##### Record excerpts #####

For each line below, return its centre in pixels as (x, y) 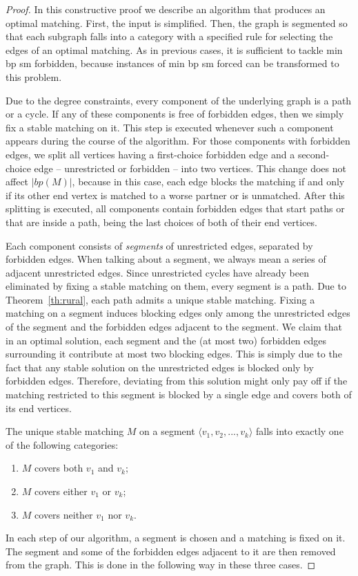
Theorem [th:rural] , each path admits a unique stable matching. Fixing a (160, 299)
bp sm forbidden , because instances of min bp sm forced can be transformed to (172, 63)
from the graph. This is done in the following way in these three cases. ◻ (161, 565)
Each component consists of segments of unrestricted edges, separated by (159, 245)
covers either (61, 491)
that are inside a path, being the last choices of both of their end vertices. (161, 222)
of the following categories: (62, 444)
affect (17, 182)
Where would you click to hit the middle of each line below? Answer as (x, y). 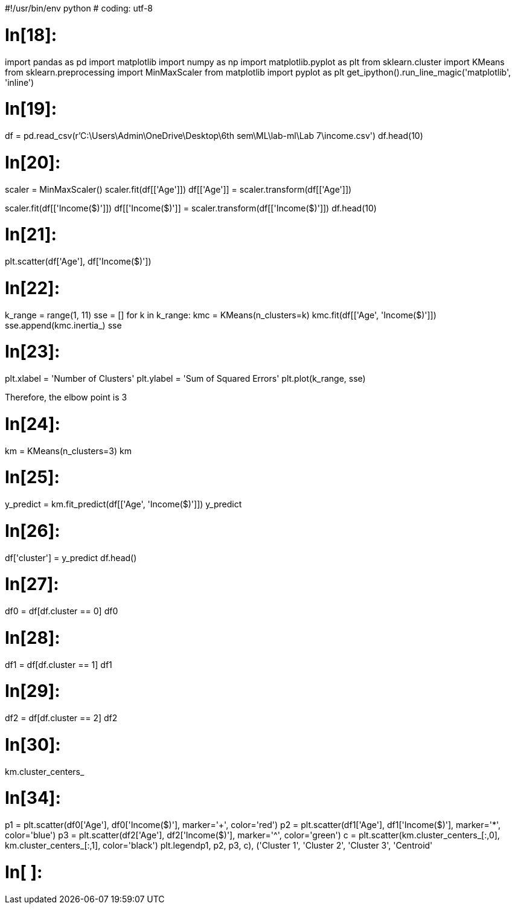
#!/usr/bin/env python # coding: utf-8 (79, 8)
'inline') (20, 82)
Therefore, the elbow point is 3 (66, 397)
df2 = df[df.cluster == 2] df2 (61, 718)
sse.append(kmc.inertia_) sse (63, 325)
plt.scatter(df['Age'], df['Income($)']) (78, 261)
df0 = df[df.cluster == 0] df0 (62, 611)
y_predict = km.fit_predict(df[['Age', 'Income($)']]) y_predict (123, 504)
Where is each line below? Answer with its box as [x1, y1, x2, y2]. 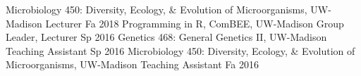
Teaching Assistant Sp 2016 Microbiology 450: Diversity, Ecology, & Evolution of [6, 43, 355, 58]
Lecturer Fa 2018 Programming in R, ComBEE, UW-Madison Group [45, 15, 344, 30]
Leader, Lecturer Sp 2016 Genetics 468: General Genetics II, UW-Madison [6, 30, 327, 44]
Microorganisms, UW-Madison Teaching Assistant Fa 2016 [6, 57, 259, 72]
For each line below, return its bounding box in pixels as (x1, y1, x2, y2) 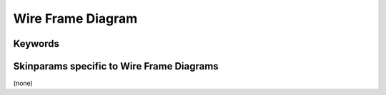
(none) (13, 79, 34, 88)
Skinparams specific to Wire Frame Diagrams (13, 60, 219, 72)
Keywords (13, 38, 60, 50)
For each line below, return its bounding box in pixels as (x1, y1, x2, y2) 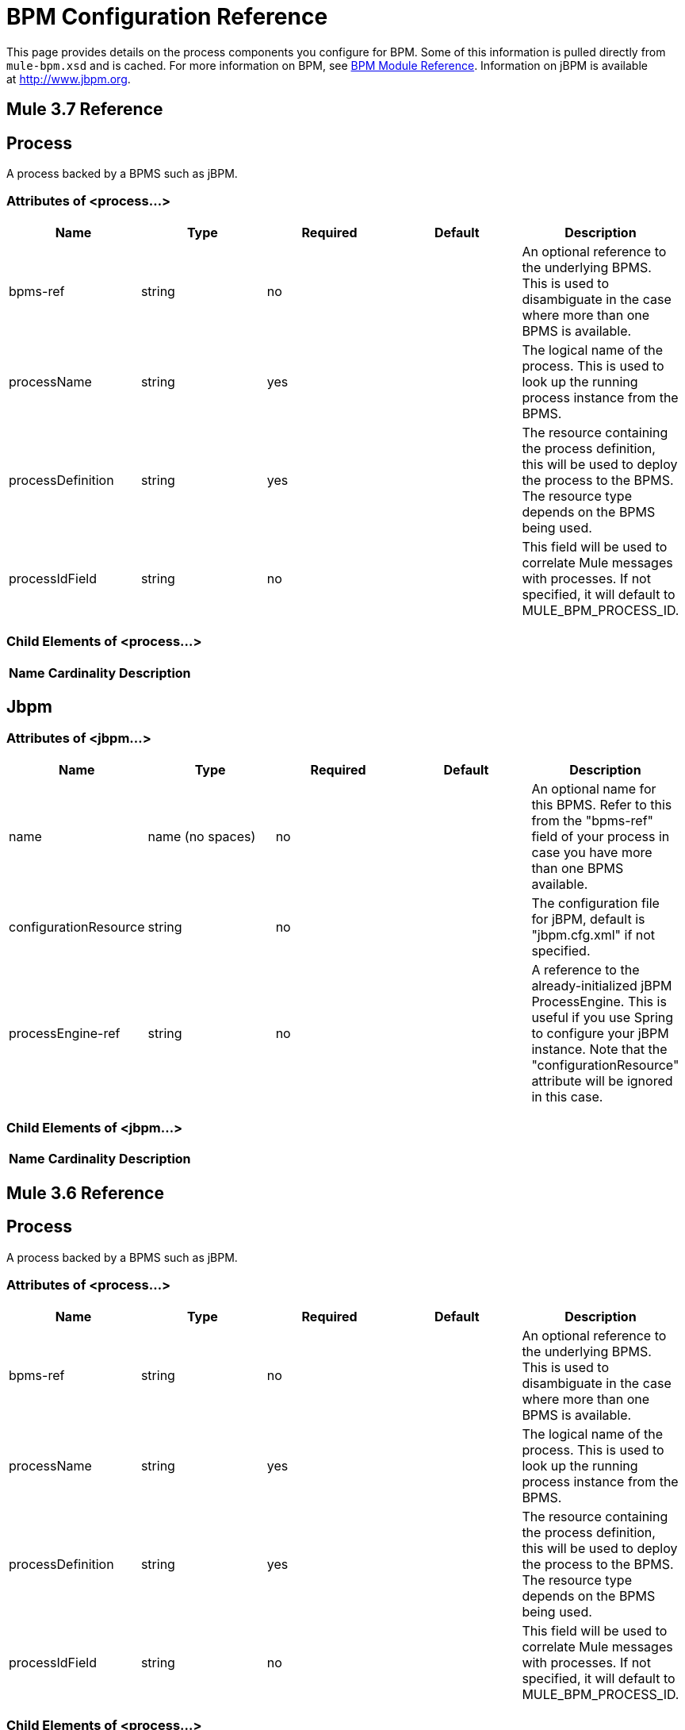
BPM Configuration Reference (6, 3, 328, 30)
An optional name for (531, 780, 656, 797)
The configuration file (531, 894, 660, 911)
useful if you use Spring (531, 1009, 674, 1025)
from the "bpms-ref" (531, 812, 654, 828)
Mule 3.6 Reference (6, 1182, 164, 1203)
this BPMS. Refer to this (531, 796, 672, 813)
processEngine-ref (9, 1025, 121, 1041)

#####

Instructions for the task: Set each line down exactly, starting with the one that contains "Mule 3.6 Reference (6, 1182, 164, 1203)" and ending with the last line of the listing; add nothing else.

Exercise solution:
Mule 3.6 Reference (6, 1182, 164, 1203)
this BPMS. Refer to this (531, 796, 672, 813)
processEngine-ref (9, 1025, 121, 1041)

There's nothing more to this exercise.